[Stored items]
^^^^
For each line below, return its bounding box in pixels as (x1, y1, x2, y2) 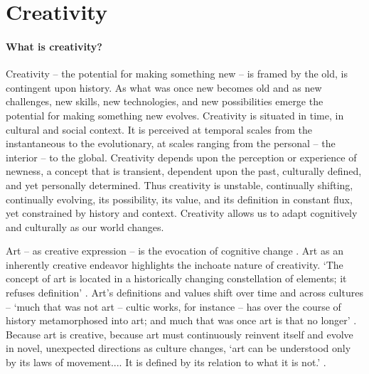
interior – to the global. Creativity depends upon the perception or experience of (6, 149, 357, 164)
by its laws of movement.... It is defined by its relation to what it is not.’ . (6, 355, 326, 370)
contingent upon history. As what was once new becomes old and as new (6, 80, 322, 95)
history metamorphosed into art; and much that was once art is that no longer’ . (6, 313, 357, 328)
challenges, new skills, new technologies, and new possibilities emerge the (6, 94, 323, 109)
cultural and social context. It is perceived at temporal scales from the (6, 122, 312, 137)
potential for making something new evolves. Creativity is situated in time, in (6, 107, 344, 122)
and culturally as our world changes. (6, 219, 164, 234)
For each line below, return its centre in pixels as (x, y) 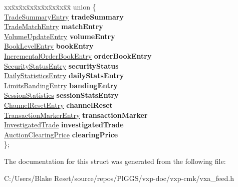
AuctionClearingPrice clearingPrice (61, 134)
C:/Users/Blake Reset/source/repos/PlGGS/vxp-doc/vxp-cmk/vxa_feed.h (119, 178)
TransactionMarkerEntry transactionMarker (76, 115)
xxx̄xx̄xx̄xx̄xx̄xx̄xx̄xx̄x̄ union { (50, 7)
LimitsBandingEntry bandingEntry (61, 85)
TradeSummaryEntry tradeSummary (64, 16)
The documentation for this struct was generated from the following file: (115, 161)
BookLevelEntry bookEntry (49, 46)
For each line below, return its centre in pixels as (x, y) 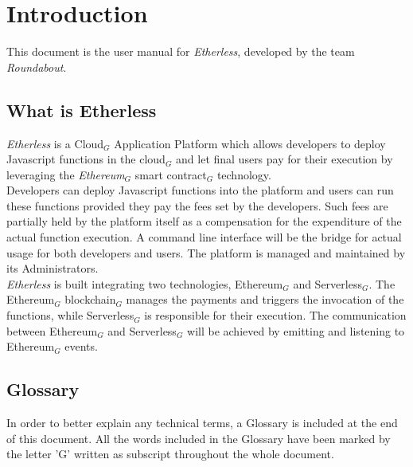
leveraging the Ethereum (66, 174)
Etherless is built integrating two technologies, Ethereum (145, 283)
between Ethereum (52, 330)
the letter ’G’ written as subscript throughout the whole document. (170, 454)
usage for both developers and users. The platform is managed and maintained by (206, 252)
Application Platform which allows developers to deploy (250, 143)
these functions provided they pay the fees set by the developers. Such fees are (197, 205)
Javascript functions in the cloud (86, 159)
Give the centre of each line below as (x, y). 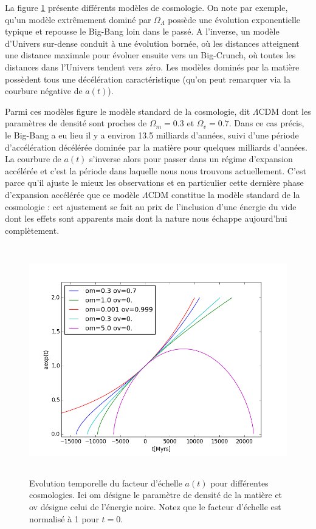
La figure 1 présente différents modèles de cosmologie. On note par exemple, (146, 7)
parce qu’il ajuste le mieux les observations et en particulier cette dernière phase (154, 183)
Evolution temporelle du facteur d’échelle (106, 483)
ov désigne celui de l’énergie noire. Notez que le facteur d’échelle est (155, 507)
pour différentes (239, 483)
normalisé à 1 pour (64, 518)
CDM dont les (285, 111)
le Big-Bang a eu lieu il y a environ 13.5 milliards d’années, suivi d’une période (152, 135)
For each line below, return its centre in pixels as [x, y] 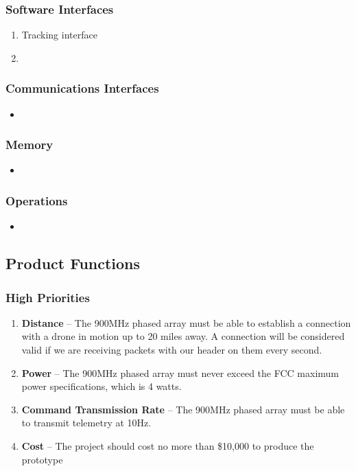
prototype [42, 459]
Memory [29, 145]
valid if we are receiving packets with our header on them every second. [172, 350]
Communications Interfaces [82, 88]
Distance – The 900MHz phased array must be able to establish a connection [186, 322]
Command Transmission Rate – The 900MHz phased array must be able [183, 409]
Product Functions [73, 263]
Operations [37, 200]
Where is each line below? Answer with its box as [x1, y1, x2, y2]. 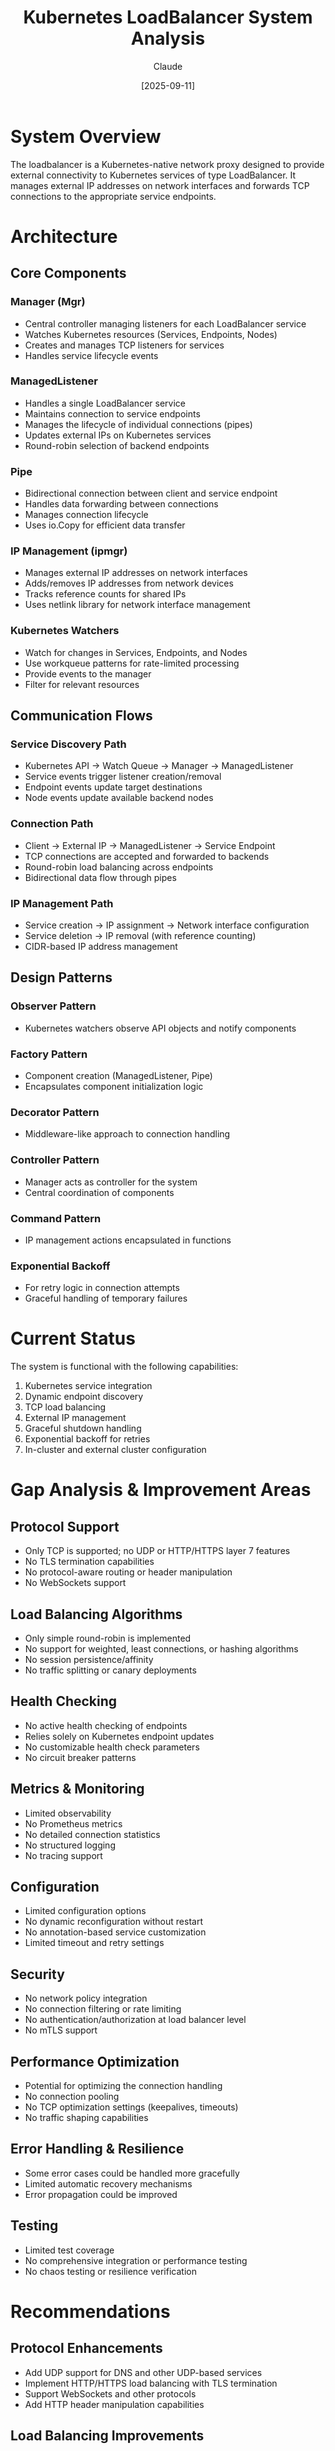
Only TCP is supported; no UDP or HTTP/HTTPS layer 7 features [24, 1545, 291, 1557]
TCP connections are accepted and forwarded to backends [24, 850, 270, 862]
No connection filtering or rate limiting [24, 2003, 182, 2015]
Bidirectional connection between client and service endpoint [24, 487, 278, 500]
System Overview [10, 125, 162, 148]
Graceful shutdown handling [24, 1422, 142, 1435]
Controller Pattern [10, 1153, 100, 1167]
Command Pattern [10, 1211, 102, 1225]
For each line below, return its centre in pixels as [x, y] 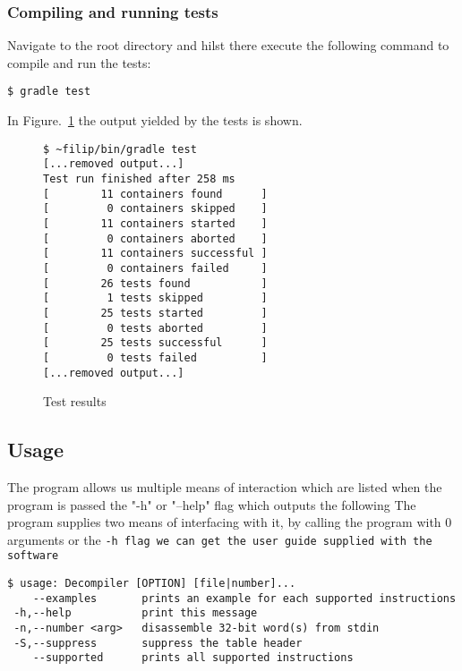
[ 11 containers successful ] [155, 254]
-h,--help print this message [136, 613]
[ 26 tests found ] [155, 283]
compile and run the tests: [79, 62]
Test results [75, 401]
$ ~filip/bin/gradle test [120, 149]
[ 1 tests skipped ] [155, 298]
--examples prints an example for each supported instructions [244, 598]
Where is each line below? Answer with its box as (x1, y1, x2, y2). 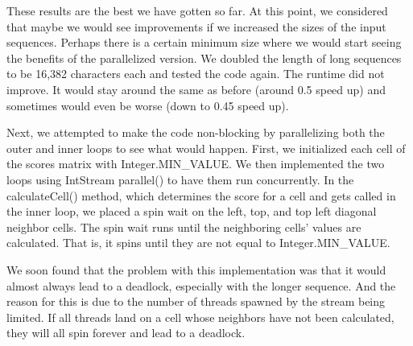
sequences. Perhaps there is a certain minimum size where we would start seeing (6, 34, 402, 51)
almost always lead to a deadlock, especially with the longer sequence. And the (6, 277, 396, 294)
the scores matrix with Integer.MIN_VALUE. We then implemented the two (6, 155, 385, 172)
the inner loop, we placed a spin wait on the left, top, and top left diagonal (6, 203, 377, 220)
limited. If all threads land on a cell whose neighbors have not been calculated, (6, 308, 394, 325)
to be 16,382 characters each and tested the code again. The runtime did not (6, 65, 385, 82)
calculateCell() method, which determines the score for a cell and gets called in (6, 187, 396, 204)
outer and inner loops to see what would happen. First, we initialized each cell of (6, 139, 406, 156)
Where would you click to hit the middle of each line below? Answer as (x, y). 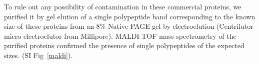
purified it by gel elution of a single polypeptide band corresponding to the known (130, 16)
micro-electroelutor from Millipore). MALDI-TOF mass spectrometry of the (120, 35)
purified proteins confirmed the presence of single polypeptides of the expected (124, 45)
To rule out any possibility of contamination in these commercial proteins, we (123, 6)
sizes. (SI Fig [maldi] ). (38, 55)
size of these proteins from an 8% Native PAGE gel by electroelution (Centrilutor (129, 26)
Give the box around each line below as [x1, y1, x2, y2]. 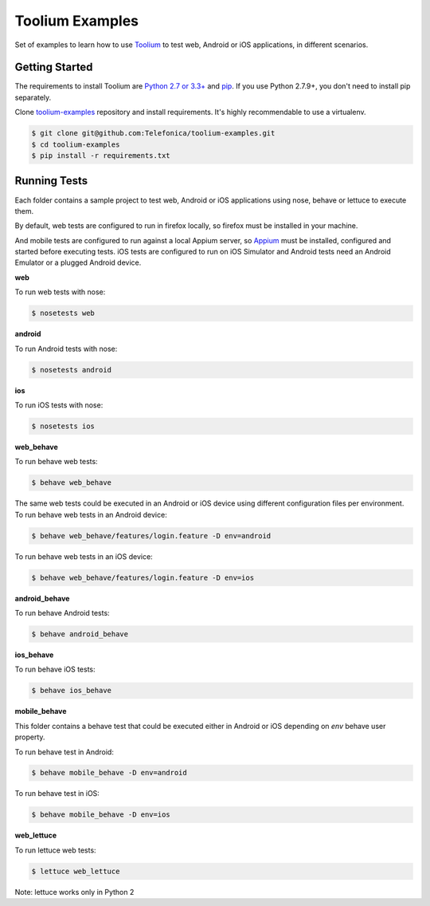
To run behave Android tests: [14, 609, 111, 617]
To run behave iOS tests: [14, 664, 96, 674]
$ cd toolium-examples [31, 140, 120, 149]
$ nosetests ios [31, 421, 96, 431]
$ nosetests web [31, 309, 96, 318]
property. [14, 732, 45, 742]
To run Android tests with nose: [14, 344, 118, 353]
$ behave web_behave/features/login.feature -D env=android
^^^^
## Problem to solve
In the entries above, every line from the line with "and culturally as" to the line with "Etherless is built" is to be printed exactly, with both ends included and pictures excluded.

## Completed task
and culturally as our world changes. (6, 219, 164, 234)
For each line below, return its centre in pixels as (x, y) 
AuctionClearingPrice clearingPrice (61, 134)
C:/Users/Blake Reset/source/repos/PlGGS/vxp-doc/vxp-cmk/vxa_feed.h (119, 178)
TransactionMarkerEntry transactionMarker (76, 115)
xxx̄xx̄xx̄xx̄xx̄xx̄xx̄xx̄x̄ union { (50, 7)
LimitsBandingEntry bandingEntry (61, 85)
TradeSummaryEntry tradeSummary (64, 16)
The documentation for this struct was generated from the following file: (115, 161)
BookLevelEntry bookEntry (49, 46)
For each line below, return its centre in pixels as (x, y) 
leveraging the Ethereum (66, 174)
Etherless is built integrating two technologies, Ethereum (145, 283)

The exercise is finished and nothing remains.